Activity
Starting from the line that holds "request, so any", output exactly each line through the end of the listing. Do not copy pictures.

Input for this task
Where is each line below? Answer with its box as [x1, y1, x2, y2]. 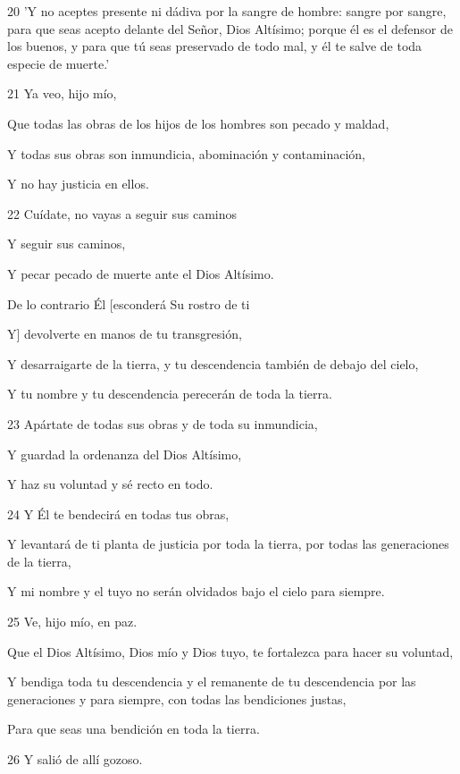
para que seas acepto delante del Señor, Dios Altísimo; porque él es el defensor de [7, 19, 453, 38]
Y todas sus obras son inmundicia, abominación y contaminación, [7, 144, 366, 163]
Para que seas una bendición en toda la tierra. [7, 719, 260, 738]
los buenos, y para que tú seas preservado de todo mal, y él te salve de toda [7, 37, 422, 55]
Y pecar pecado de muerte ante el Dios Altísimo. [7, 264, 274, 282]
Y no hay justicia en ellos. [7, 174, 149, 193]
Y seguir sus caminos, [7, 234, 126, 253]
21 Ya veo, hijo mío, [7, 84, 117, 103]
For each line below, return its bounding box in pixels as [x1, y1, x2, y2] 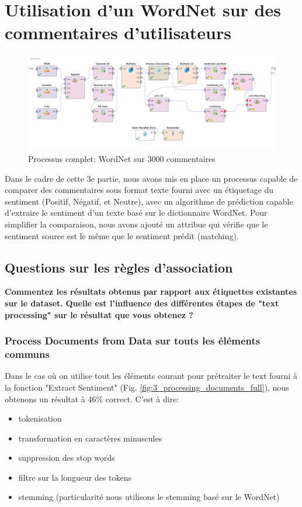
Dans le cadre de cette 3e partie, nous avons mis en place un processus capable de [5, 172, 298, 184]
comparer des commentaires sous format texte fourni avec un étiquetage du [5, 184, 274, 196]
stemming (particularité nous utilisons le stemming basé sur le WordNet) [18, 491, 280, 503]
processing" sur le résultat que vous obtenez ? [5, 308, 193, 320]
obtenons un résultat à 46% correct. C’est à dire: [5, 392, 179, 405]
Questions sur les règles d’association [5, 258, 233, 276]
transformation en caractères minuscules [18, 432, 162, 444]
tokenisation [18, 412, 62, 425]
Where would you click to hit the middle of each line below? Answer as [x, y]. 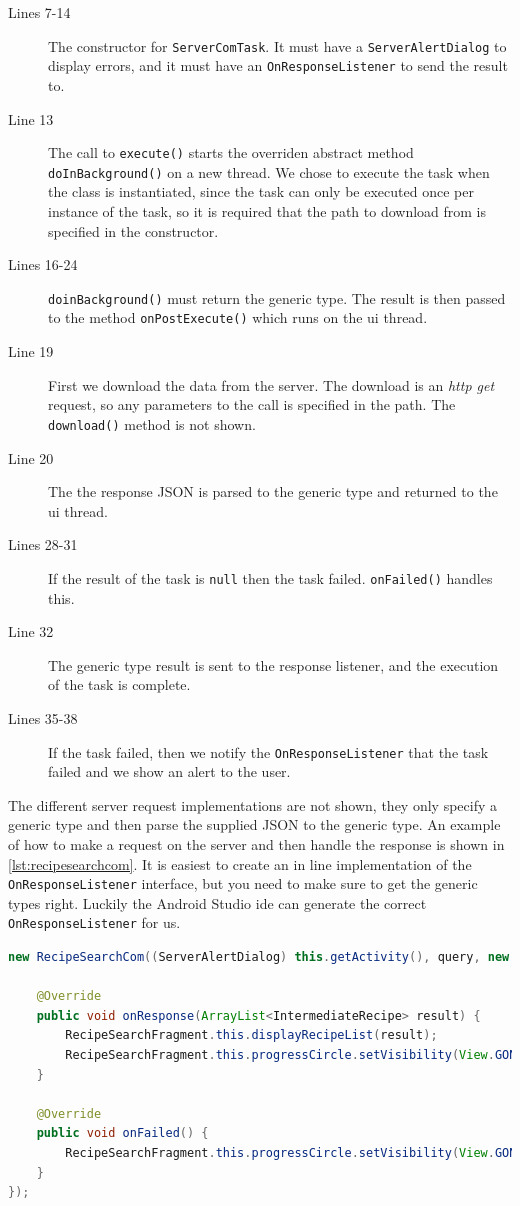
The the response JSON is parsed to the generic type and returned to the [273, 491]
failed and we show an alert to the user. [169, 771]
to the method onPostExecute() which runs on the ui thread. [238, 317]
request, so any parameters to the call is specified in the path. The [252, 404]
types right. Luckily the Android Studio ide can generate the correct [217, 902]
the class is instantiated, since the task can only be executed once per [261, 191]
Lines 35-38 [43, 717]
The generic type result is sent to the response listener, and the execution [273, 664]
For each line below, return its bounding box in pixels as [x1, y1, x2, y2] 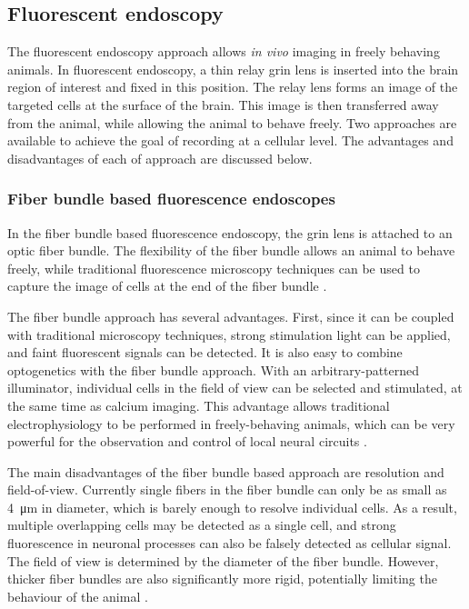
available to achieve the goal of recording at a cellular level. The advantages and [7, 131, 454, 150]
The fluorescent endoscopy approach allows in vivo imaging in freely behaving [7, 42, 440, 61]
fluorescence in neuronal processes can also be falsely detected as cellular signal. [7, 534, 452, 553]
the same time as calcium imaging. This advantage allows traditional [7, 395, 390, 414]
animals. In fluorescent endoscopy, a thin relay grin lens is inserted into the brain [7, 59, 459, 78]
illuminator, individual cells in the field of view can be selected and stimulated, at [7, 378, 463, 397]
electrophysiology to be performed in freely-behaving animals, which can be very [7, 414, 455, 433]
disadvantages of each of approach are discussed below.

Reply to the task
request, so any parameters to the call is specified in the path. The [252, 404]
types right. Luckily the Android Studio ide can generate the correct [217, 902]
the class is instantiated, since the task can only be executed once per [261, 191]
Lines 35-38 [43, 717]
The generic type result is sent to the response listener, and the execution [273, 664]
For each line below, return its bounding box in pixels as [x1, y1, x2, y2] 
available to achieve the goal of recording at a cellular level. The advantages and [7, 131, 454, 150]
The fluorescent endoscopy approach allows in vivo imaging in freely behaving [7, 42, 440, 61]
fluorescence in neuronal processes can also be falsely detected as cellular signal. [7, 534, 452, 553]
the same time as calcium imaging. This advantage allows traditional [7, 395, 390, 414]
animals. In fluorescent endoscopy, a thin relay grin lens is inserted into the brain [7, 59, 459, 78]
illuminator, individual cells in the field of view can be selected and stimulated, at [7, 378, 463, 397]
electrophysiology to be performed in freely-behaving animals, which can be very [7, 414, 455, 433]
disadvantages of each of approach are discussed below.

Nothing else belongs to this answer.